[Opening SOURCE MATERIAL section]

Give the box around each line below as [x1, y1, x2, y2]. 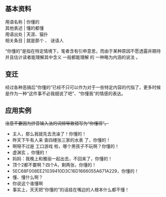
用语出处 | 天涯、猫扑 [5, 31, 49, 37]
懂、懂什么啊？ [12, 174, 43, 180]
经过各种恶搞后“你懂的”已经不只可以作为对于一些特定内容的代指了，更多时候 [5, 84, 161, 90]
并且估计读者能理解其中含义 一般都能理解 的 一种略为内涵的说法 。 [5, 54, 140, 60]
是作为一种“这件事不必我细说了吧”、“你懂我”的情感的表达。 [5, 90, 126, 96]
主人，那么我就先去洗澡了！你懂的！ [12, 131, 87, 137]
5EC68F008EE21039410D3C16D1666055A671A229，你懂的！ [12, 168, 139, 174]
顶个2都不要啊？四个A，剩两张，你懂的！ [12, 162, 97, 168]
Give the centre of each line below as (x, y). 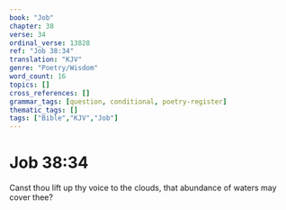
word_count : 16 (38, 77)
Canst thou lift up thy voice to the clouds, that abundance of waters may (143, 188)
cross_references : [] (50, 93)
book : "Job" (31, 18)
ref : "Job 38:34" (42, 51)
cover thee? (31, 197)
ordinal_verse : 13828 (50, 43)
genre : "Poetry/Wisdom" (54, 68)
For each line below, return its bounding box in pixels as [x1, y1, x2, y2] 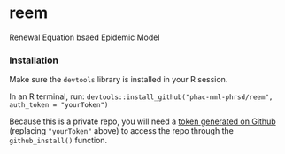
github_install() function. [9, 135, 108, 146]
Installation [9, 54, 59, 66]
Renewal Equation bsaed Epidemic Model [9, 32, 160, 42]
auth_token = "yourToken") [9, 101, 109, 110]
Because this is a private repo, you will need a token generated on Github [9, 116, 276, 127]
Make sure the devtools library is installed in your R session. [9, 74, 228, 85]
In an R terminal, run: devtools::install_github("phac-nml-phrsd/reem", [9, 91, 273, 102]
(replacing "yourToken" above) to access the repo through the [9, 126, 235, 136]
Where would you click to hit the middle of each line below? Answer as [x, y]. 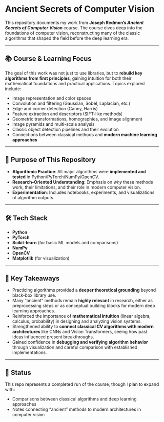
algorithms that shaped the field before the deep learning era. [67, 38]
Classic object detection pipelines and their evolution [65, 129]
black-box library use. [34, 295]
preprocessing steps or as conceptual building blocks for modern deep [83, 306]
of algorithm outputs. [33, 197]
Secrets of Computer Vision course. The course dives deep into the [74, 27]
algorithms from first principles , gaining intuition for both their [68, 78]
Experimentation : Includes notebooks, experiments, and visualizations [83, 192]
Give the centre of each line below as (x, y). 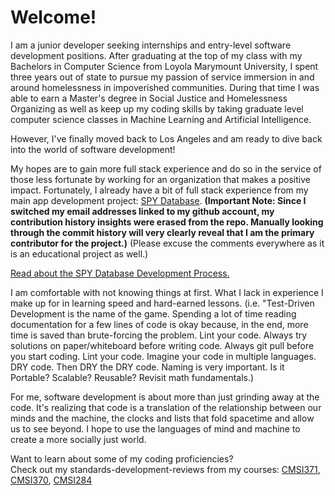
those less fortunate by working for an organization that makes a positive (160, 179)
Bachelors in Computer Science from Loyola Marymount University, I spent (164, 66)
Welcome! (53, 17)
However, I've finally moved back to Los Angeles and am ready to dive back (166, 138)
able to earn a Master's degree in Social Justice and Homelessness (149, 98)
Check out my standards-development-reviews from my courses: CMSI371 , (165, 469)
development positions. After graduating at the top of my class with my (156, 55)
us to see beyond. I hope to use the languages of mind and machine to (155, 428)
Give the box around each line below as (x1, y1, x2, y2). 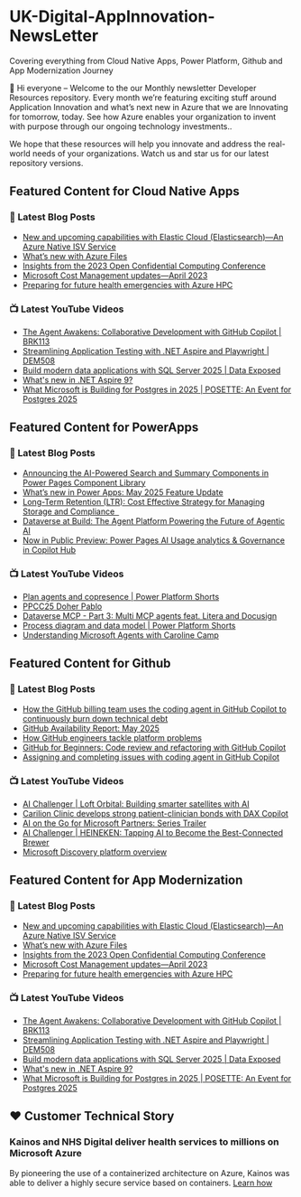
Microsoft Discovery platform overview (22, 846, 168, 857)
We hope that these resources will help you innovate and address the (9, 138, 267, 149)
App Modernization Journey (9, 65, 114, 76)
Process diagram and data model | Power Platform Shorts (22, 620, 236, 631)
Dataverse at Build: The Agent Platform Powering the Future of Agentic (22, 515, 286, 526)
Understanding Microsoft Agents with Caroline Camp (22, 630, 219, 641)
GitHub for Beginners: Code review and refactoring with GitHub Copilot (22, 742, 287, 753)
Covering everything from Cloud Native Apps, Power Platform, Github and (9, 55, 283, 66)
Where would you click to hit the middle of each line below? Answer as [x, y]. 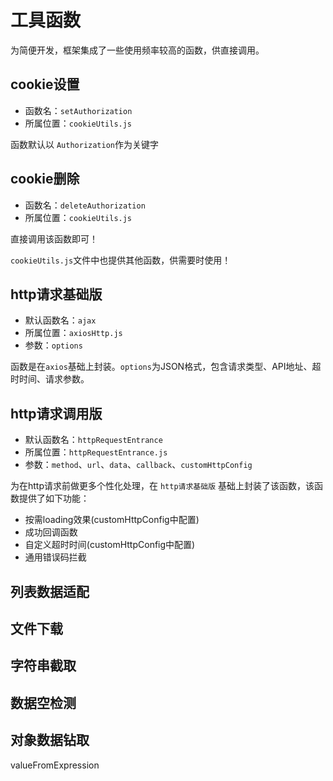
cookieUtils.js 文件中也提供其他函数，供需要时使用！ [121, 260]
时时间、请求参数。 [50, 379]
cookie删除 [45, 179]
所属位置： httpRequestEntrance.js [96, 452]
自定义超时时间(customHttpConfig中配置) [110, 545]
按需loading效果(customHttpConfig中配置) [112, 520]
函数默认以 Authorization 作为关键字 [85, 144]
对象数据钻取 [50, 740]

[Closing SOURCE MATERIAL section]

> **TASK TO COMPLETE**
Each line between the one holding "Installation [9, 54, 59, 66]" and the one holding "algorithms from first", inclusive, should be copied exactly as it appears above, and pictures should be omitted.

> **RESULT OF THIS EXERCISE**
Installation [9, 54, 59, 66]
Renewal Equation bsaed Epidemic Model [9, 32, 160, 42]
auth_token = "yourToken") [9, 101, 109, 110]
Because this is a private repo, you will need a token generated on Github [9, 116, 276, 127]
Make sure the devtools library is installed in your R session. [9, 74, 228, 85]
In an R terminal, run: devtools::install_github("phac-nml-phrsd/reem", [9, 91, 273, 102]
(replacing "yourToken" above) to access the repo through the [9, 126, 235, 136]
Where would you click to hit the middle of each line below? Answer as [x, y]. 
algorithms that shaped the field before the deep learning era. [67, 38]
Classic object detection pipelines and their evolution [65, 129]
black-box library use. [34, 295]
preprocessing steps or as conceptual building blocks for modern deep [83, 306]
of algorithm outputs. [33, 197]
Secrets of Computer Vision course. The course dives deep into the [74, 27]
algorithms from first principles , gaining intuition for both their [68, 78]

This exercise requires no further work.